Eyck has asked for the wisdom of the Perl Monks concerning the following question:

Hello noble monks, I'm trying to edit http requests on the fly, for that I've got proxy, that intercepts requests, edits them, and then sends them along... This works fine, until you start POSTing things using some binary encoding... then it apears that my messing with those bytes removes '^M' characters and replaces them with unix newlines ie, incoming request looks like this:
POST /something/fileupload.html^M
HTTP/1.1^M
Accept: image/pjpeg, */*^M
Accept-Language: pl^M
Content-Type: multipart/form-data;
boundary=---------------------------7d42228760176^M
and outgoing looks like this:
POST /something/fileupload.html
HTTP/1.1
Accept: image/pjpeg, */*
Accept-Language: pl
Content-Type: multipart/form-data;
boundary=---------------------------7d42228760176
After receiving such request webservers hang, waiting for client to finish... entering '^M' anywhere makes them continue. Question is - how to go about this? My code looks roughly like this:
@indata=split(/^M/,$data); foreach (@indata) { $dataout.=$_; };
... I also tried this:
@indata=split(/^M/,$data); foreach (@indata) { push @outdata,$_; }; $outdata=join(/^M/,@outdata);
But it seems like the only way to put "^M" character in outgoing string is to
$outdata.="^MHelloWorld^M";
Is there some way to make perl use "^M" in newlines? I already tried setting $/="\r\n";$\="\r\n", but that doesen't change this behaviour.

Replies are listed 'Best First'.
Re: Web and newlines, aka perl vs ^M
by matija (Priest) on Mar 12, 2004 at 11:42 UTC
    I think that you will have more luck if you indicate ^M as \r, and thus
    split(/\r/,...)
    and join('\r',...).

    Or you could use \xnn form and give it's hexa code.

    Update: thanks to Corion:Change the '\r' in the join up there to "\r" - I had a braindead moment - of course the single quotes don't interpolate the backslash notation.

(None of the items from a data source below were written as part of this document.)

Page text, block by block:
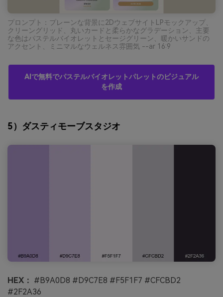
プロンプト：プレーンな背景に2DウェブサイトLPモックアップ、
クリーングリッド、丸いカードと柔らかなグラデーション、主要
な色はパステルバイオレットとセージグリーン、暖かいサンドの
アクセント、ミニマルなウェルネス雰囲気 --ar 16:9
AIで無料でパステルバイオレットパレットのビジュアル
を作成
5）ダスティモーブスタジオ
HEX： #B9A0D8 #D9C7E8 #F5F1F7 #CFCBD2
#2F2A36
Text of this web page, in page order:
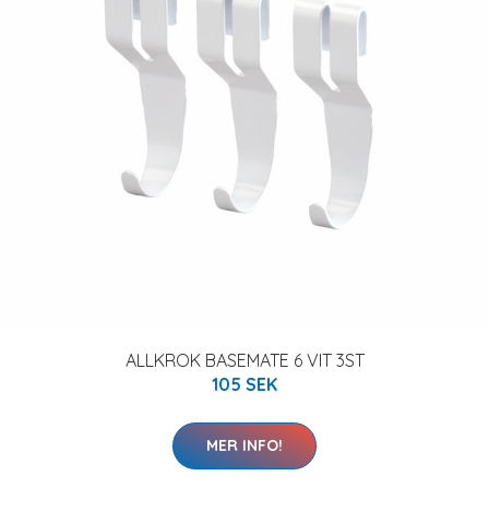
ALLKROK BASEMATE 6 VIT 3ST
105 SEK
MER INFO!
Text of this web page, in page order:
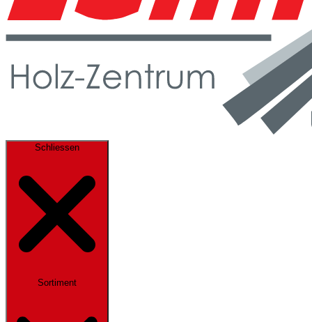
Schliessen
Sortiment
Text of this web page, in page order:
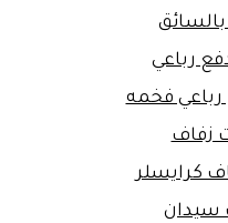
رباعي
رباعي فخمه
زفاف
كرايسلر
سيدان
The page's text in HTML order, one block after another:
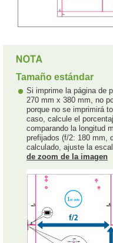
Tamaño estándar
Si imprime la página de
270 mm x 380 mm, no
porque no se imprimirá
caso, calcule el
comparando la longitud
prefijados (f/2: 180 mm,
calculado, ajuste la
de zoom de la imagen
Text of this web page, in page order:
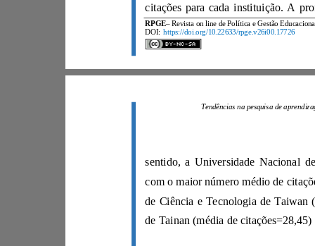
RPGE
DOI: https://doi.org/10.22633/rpge.v26i00.17726
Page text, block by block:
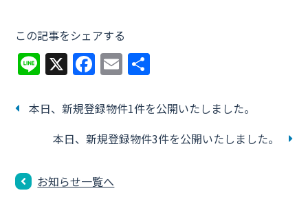
この記事をシェアする
Li
n
e
X F
a
c
e
b
o
o
E
m
ai
l
本日、新規登録物件1件を公開いたしました。
本日、新規登録物件3件を公開いたしました。
お知らせ一覧へ
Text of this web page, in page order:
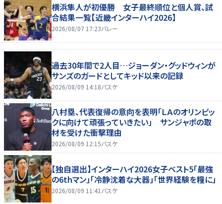
横浜隼人が初優勝 女子最終順位と個人賞、試
合結果一覧【近畿インターハイ2026】
2026/08/07 17:23バレー
過去30年間で2人目…ジョーダン・グッドウィンが
サンズのガードとしてキッド以来の記録
2026/08/09 14:18バスケ
八村塁、代表復帰の意向を表明「ＬＡのオリンピッ
クに向けて頑張っていきたい」 サンジャポの取
材を受けた衝撃理由
2026/08/09 12:15バスケ
【独自選出】インターハイ2026女子ベスト5「最強
の6thマン」「冷静沈着な大器」「世界経験を糧に」
2026/08/09 11:41 バスケ
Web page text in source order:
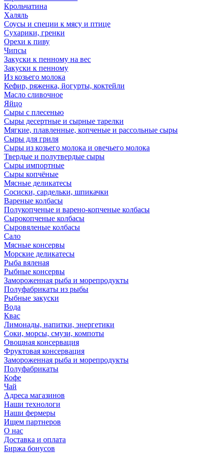
Крольчатина
Халяль
Соусы и специи к мясу и птице
Сухарики, гренки
Орехи к пиву
Чипсы
Закуски к пенному на вес
Закуски к пенному
Из козьего молока
Кефир, ряженка, йогурты, коктейли
Масло сливочное
Яйцо
Сыры с плесенью
Сыры десертные и сырные тарелки
Мягкие, плавленные, копченые и рассольные сыры
Сыры для гриля
Сыры из козьего молока и овечьего молока
Твердые и полутвердые сыры
Сыры импортные
Сыры копчёные
Мясные деликатесы
Сосиски, сардельки, шпикачки
Вареные колбасы
Полукопченые и варено-копченые колбасы
Сырокопченые колбасы
Сыровяленые колбасы
Сало
Мясные консервы
Морские деликатесы
Рыба вяленая
Рыбные консервы
Замороженная рыба и морепродукты
Полуфабрикаты из рыбы
Рыбные закуски
Вода
Квас
Лимонады, напитки, энергетики
Соки, морсы, смузи, компоты
Овощная консервация
Фруктовая консервация
Замороженная рыба и морепродукты
Полуфабрикаты
Кофе
Чай
Адреса магазинов
Наши технологи
Наши фермеры
Ищем партнеров
О нас
Доставка и оплата
Биржа бонусов
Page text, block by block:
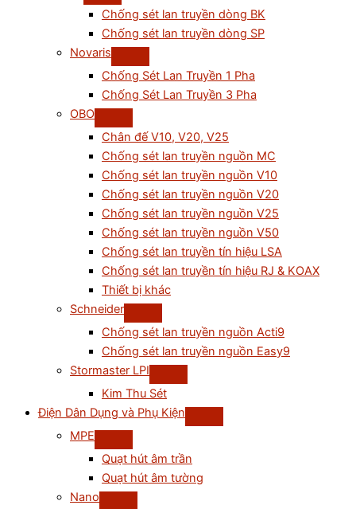
Chống sét lan truyền dòng BK
Chống sét lan truyền dòng SP
Novaris
Chống Sét Lan Truyền 1 Pha
Chống Sét Lan Truyền 3 Pha
OBO
Chân đế V10, V20, V25
Chống sét lan truyền nguồn MC
Chống sét lan truyền nguồn V10
Chống sét lan truyền nguồn V20
Chống sét lan truyền nguồn V25
Chống sét lan truyền nguồn V50
Chống sét lan truyền tín hiệu LSA
Chống sét lan truyền tín hiệu RJ & KOAX
Thiết bị khác
Schneider
Chống sét lan truyền nguồn Acti9
Chống sét lan truyền nguồn Easy9
Stormaster LPI
Kim Thu Sét
Điện Dân Dụng và Phụ Kiện
MPE
Quạt hút âm trần
Quạt hút âm tường
Nano
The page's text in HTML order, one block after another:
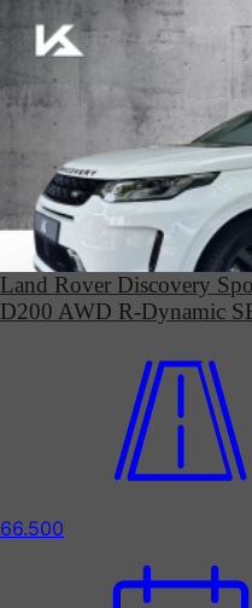
Land Rover Discovery
D200 AWD R-Dynamic
66.500
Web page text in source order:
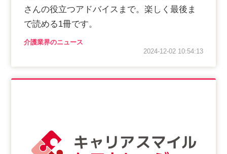
会社概要 個人情報保護方針 利用規約
さんの役立つアドバイスまで。楽しく最後ま
で読める1冊です。
介護業界のニュース
2024-12-02 10:54:13
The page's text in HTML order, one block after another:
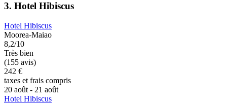
3. Hotel Hibiscus
Hotel Hibiscus
Moorea-Maiao
8,2/10
Très bien
(155 avis)
242 €
taxes et frais compris
20 août - 21 août
Hotel Hibiscus

Re: Web and newlines, aka perl vs ^M
by bart (Canon) on Mar 12, 2004 at 11:59 UTC
    It smells to me like you're on Windows, and that you need to use binmode on both in- and output of that proxy, so that it becomes more transparent — meaning it will no longer change anything. That way you'll get the wretched "\cM" characters everywhere, even in your headers, so you will might have to change the code a little, to accomodate for them.
Re: Web and newlines, aka perl vs ^M
by Eyck (Priest) on Mar 12, 2004 at 11:38 UTC
    join("^M",@outdata); instead of join(/^M/,@outdata); seems to be part of solution...
Re: Web and newlines, aka perl vs ^M
by iburrell (Chaplain) on Mar 12, 2004 at 22:00 UTC
    I will quote the HTTP spec: "HTTP/1.1 defines the sequence CR LF as the end-of-line marker for all protocol elements except the entity-body".

    This means the request line and headers should use CRLF. Clients are sloppy about this and servers are forgiving. But you should be careful about the end-of-line characters. And don't use "\r\n" which is interpreted differently on different platforms but "\015\012".

    Also, the body should not have the line-endings changed. It should be treated like a binary block. One advantage is that you don't need to examine the media type and worry about images being corrupted.